Thursday, September 1, 2016

Rutgers: To Avoid 'Microagressions' Speak Only When Necessary


Rutgers is going full micro. The administration now warns against “microassaults”, “micorinsults” and “microinvalidations”. Students at Rutgers just need to shut-up so as not to offend anyone.

Via Campus Reform:

Students in at least one Rutgers University residence hall are being encouraged to use only language that is “helpful” and “necessary” to avoid committing microaggressions.

The display, photos of which were obtained by Campus Reform, is titled “Language Matters: Think,” and was placed in the College Avenue Apartments by a resident assistant, according to a current resident of the building who does not wish to be identified.

Erected as part of the university’s “Language Matters” campaign, the bulletin board instructs students to ask themselves whether their choice of words is “true,” “helpful,” “inspiring,” “necessary,” and “kind” before speaking out, and also includes a list of potentially-offensive terms, such as “retarded” and “illegal aliens.”
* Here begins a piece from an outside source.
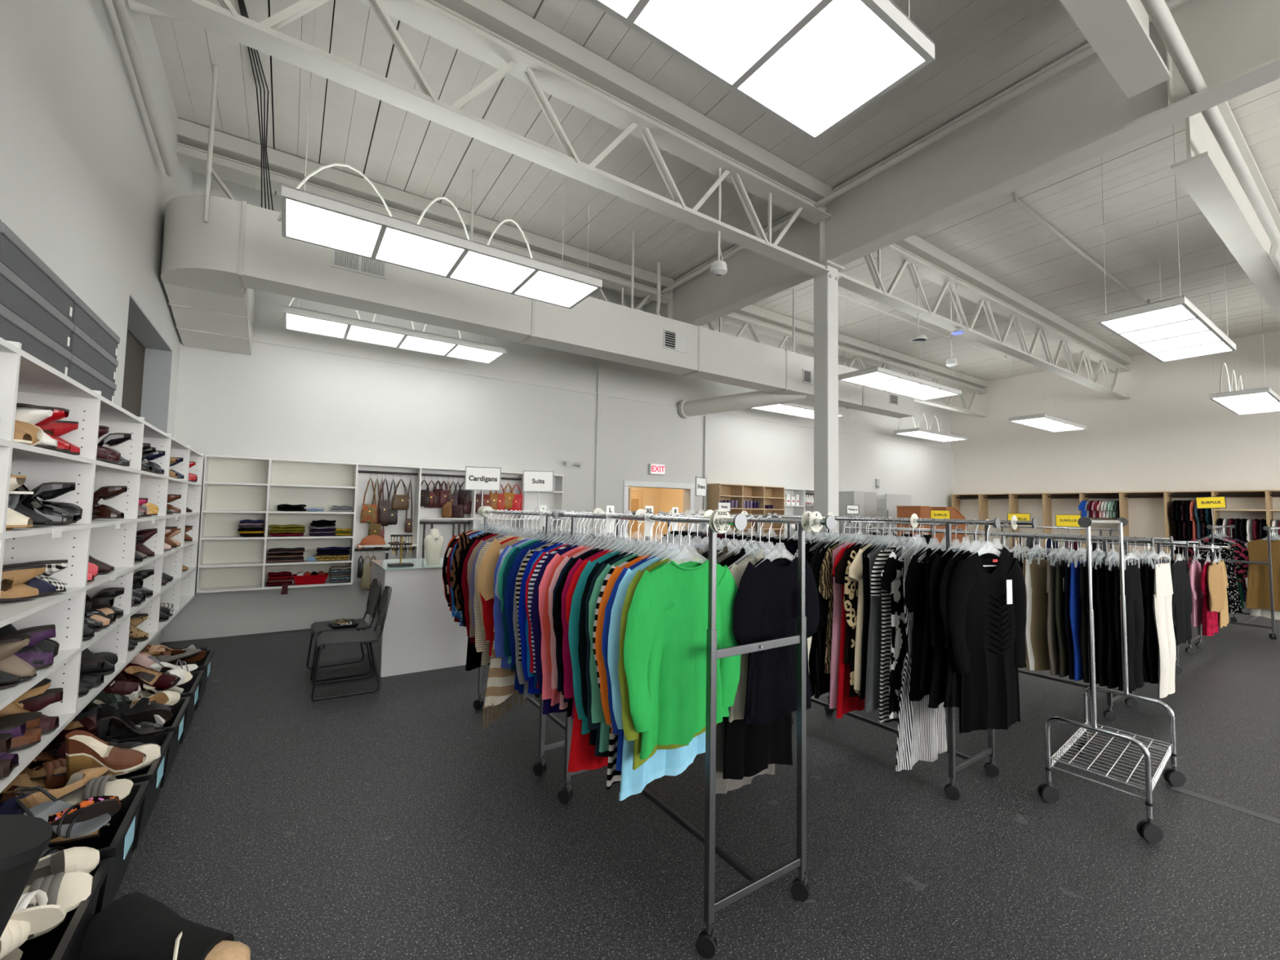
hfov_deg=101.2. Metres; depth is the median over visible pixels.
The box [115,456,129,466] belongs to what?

Also included on the bulletin board is a flyer from the “Language Matters” campaign, an initiative launched by the Center for Social Justice Education and LGBT Communities some time during the 2015 fall semester.

The flyer, which was adapted from the University of Maryland’s “Inclusive Language Campaign,” lists various terms that some people might find offensive, presenting scenarios such as saying “he looks like a terrorist” to someone who is “a United States veteran;” using the phrase “that’s so ghetto” around someone who “grew up in poverty;” and commenting that an “exam just raped me” in the presence of “a survivor of sexual assault.”

The “Language Matters” website includes a presentation similar in nature to the flyer, outlining the “big impact” of “little things” and providing examples of the three types of microaggressions.

A microassault may include “avoiding someone,” for instance, while an example of a microinsult is telling someone they are strong for a girl. A microinvalidation, meanwhile, could involve asking an Asian or Latino person where they are from.

Simply avoiding offensive language, however, is not enough according to Rutgers, which claims that microaggressions can also be “nonverbal” and “environmental,” but fails to elaborate further.